We have a MySQL master database which replicates to a MySQL slave. We were experiencing issues where MySQL was showing a high number of writes (but not an increased number of queries being ran) for a short period of time (a few hours). We are trying to investigate the cause.

Normally our binary logs are 1 GB in file size but during the period that we were experiencing these issues, the log files jumped to 8.5 GB.

When I run mysqlbinlog --short-form BINARYLOG.0000 on one of the 8.5 GB binary log it only returns 196 KB of queries and data. When I run mysqlbinlog --short-form on a normal binary log (1 GB) it returns around 8,500 KB worth of queries and database activity. That doesn't make sense because it has 7 GB more of data yet returns less than a 1 GB binary log file.

I see lots of these statements with very sequential timestamps, but I'm not sure if that's related to the problem because they're in both the normal period as well as when we experienced these issues.

SET TIMESTAMP=1391452372/*!*/;COMMIT/*!*/;
SET TIMESTAMP=1391452372/*!*/;BEGIN/*!*/;COMMIT/*!*/;
SET TIMESTAMP=1391452372/*!*/;BEGIN/*!*/;COMMIT/*!*/;
SET TIMESTAMP=1391452372/*!*/;BEGIN/*!*/;COMMIT/*!*/;

How can I determine what caused those binary logs to balloon in size which also caused high writes, so much so it took the server offline at points, almost like a DDoS attack would?

How could mysqlbinlog return so much less data, even though the binary log file itself had 7 GB more? What can I do to identify the difference between a normal period where the binary logs are 1 GB to the period we had issues with the 8 GB binary log?

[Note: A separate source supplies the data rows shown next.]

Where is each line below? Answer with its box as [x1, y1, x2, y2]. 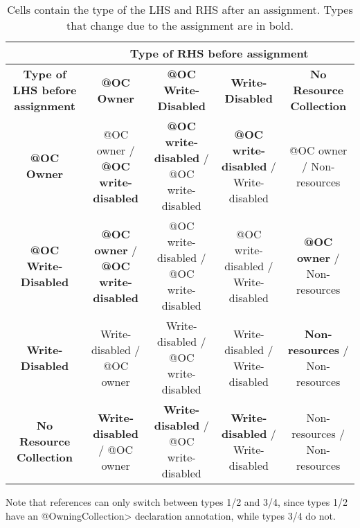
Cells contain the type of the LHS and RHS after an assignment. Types [7, 1, 353, 17]
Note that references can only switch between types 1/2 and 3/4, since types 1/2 [6, 495, 348, 509]
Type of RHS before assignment [129, 45, 309, 61]
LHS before [12, 82, 77, 98]
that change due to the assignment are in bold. [66, 17, 294, 33]
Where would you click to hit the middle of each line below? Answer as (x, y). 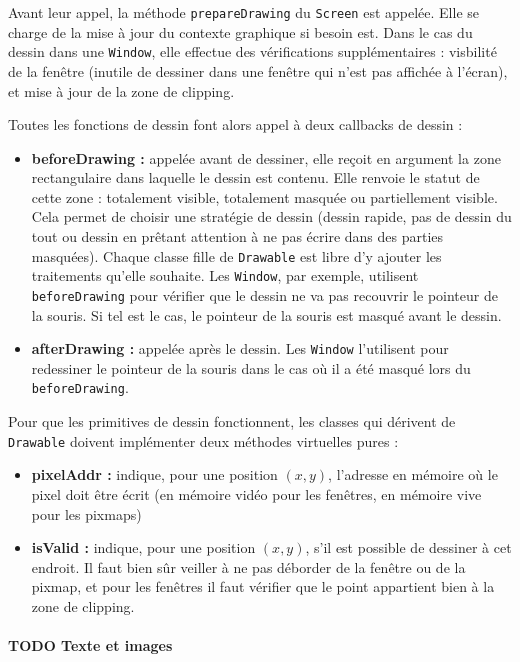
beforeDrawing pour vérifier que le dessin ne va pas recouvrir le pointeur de (264, 294)
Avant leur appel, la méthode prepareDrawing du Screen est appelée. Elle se (244, 12)
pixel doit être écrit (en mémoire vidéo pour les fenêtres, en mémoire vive (256, 493)
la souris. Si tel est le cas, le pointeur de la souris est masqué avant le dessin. (266, 314)
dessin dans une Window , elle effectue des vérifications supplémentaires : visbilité (252, 51)
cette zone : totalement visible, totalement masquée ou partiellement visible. (264, 196)
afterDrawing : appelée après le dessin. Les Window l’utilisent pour (240, 348)
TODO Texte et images (90, 645)
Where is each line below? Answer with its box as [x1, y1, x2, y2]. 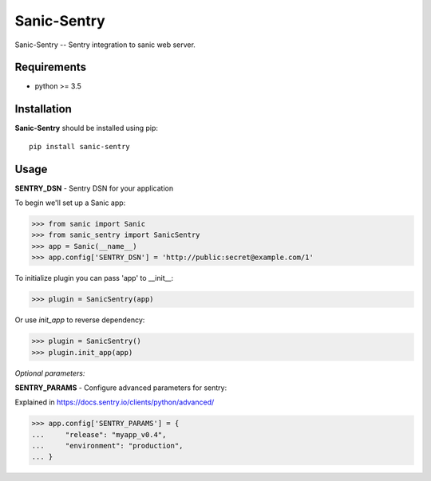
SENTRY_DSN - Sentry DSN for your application [14, 183, 174, 193]
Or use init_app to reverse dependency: [14, 315, 145, 325]
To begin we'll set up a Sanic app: [14, 198, 126, 207]
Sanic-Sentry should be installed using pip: [14, 124, 159, 133]
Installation [14, 102, 72, 116]
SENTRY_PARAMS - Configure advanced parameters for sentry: [14, 383, 227, 392]
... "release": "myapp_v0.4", [31, 430, 167, 439]
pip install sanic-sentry [29, 142, 131, 151]
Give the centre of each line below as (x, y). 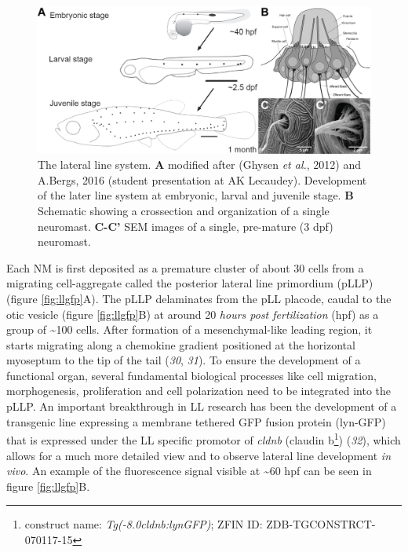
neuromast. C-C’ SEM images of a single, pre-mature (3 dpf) (186, 226)
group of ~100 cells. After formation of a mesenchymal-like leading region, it (189, 329)
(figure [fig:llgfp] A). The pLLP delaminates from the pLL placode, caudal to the (199, 298)
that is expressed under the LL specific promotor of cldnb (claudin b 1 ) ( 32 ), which (204, 439)
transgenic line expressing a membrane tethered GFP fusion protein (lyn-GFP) (196, 421)
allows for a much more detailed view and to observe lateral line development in (199, 455)
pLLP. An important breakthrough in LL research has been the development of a (202, 406)
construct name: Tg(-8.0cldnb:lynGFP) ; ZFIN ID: (144, 524)
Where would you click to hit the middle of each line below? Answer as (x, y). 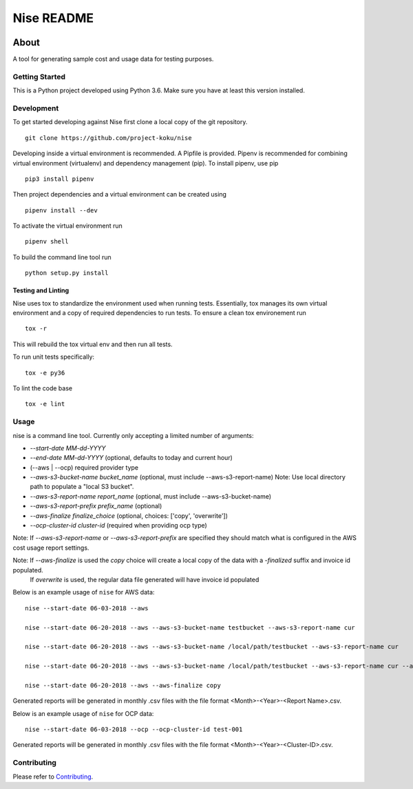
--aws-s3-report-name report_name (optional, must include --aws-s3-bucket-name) (151, 496)
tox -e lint (45, 404)
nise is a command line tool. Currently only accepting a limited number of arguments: (133, 435)
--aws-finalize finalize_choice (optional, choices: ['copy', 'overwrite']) (129, 516)
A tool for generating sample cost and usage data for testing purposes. (113, 59)
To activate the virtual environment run (68, 226)
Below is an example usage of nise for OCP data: (83, 713)
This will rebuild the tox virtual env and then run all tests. (93, 344)
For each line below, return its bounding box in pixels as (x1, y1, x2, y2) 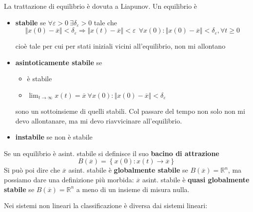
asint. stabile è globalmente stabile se (68, 165, 188, 175)
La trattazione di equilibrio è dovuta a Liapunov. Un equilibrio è (4, 1, 197, 11)
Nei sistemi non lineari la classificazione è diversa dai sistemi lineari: (4, 200, 208, 211)
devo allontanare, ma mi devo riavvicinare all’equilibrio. (15, 115, 182, 125)
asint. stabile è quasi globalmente (142, 174, 250, 184)
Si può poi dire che (4, 165, 60, 175)
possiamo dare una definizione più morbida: (4, 174, 134, 184)
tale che (94, 17, 117, 27)
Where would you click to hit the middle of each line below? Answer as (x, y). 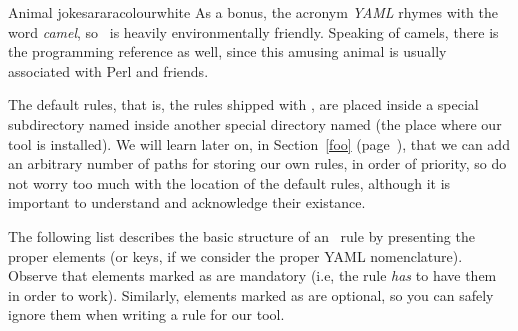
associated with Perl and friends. (108, 70)
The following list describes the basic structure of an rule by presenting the (241, 235)
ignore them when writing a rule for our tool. (146, 314)
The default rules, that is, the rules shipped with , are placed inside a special (243, 104)
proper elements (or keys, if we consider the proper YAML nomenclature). (235, 255)
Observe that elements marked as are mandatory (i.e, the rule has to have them (252, 275)
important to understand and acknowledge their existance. (187, 202)
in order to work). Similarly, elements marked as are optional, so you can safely (251, 294)
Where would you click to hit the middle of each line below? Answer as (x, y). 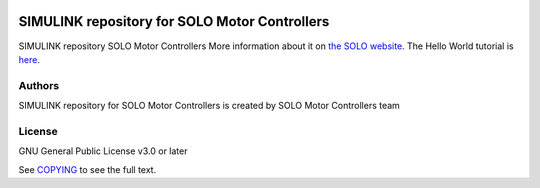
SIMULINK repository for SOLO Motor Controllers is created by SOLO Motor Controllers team (209, 106)
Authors (39, 85)
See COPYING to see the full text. (87, 169)
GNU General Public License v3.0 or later (103, 151)
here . (29, 59)
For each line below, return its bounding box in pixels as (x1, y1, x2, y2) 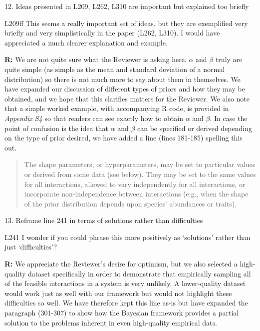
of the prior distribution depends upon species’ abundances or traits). (24, 198, 237, 208)
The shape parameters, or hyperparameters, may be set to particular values (24, 159, 256, 169)
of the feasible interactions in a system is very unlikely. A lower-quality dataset (4, 278, 246, 288)
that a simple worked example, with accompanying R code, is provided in (4, 103, 229, 113)
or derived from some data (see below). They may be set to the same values (24, 168, 256, 179)
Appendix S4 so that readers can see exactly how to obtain (4, 112, 183, 123)
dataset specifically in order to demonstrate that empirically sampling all (28, 268, 251, 278)
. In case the (210, 112, 248, 123)
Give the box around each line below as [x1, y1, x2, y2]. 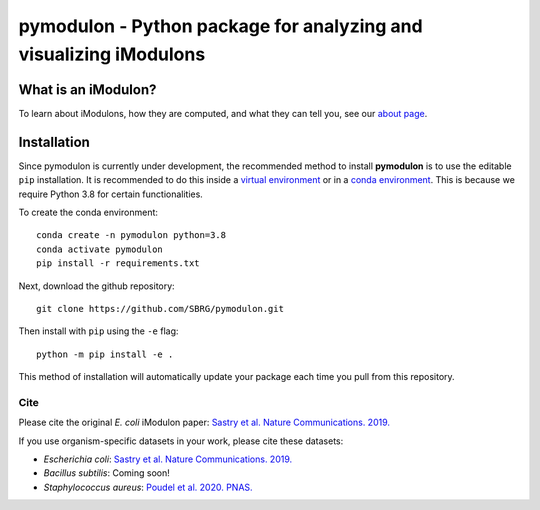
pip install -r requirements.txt [36, 258, 200, 269]
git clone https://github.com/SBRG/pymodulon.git [36, 303, 285, 314]
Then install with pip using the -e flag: [18, 325, 179, 337]
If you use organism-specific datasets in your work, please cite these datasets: [18, 435, 344, 447]
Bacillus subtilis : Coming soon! [43, 467, 170, 479]
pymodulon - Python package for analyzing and [18, 15, 424, 37]
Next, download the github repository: [18, 280, 175, 292]
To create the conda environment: [18, 206, 159, 218]

Thank you for any help you can provide.


2 Answers 2


Don't use --short-form. You are suppressing much of what you want to see.


Display only the statements contained in the log, without any extra information or row-based events. This is for testing only, and should not be used in production systems.


That is a largely pointless option, since it returns only the statements contained in the log. If you have a binlog that large, it's unlikely that it's full of statements -- it's full of row events.

--base64-output=decode-rows --verbose are the options you are looking for.


You will, at the very least, not be disappointed by the quantity of data returned... it will be much larger than the actual binlogs themselves, which are stored in a relatively tightly-packed format.

  • I was using the --short-form in order to make the file more manageable in terms of opening and searching. I've tried gVim and it crashes on the 8GB files. I'll see what I get using your options and if it's something I can open and look at without it crashing.
    – billvsd
    Feb 6, 2014 at 21:10
  • You aren't likely to be able to open it with anything, but you can pipe the output of mysqlbinlog through less and page through it, using the space bar, and use / followed by a simple text string or regular expression to seek forward in the stream to the next occurrence of the search string. Control-u to go up a screen or ctrl-d to go down. Or pipe through grep to find or count occurrences of specific things. Or use split or sed or tail or head to divide it into more manageable chunks. Feb 6, 2014 at 23:23

Check the value of binlog-row-image. If it is full, try to change it to minimal.